**What to do**
The answer is the number of lines in the data that contain the word "space"; give it alone.

**Information shown**
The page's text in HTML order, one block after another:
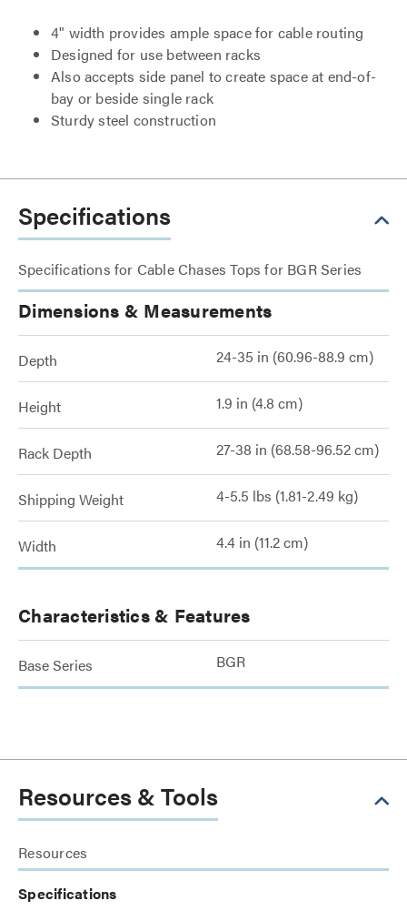
4" width provides ample space for cable routing
Designed for use between racks
Also accepts side panel to create space at end-of-
bay or beside single rack
Sturdy steel construction
Specifications
Specifications for Cable Chases Tops for BGR Series
Dimensions & Measurements
Depth 24-35 in (60.96-88.9 cm)
Height 1.9 in (4.8 cm)
Rack Depth 27-38 in (68.58-96.52 cm)
Shipping Weight 4-5.5 lbs (1.81-2.49 kg)
Width 4.4 in (11.2 cm)
Characteristics & Features
Base Series BGR
Resources & Tools
Resources
Specifications

**Answer to the problem**
2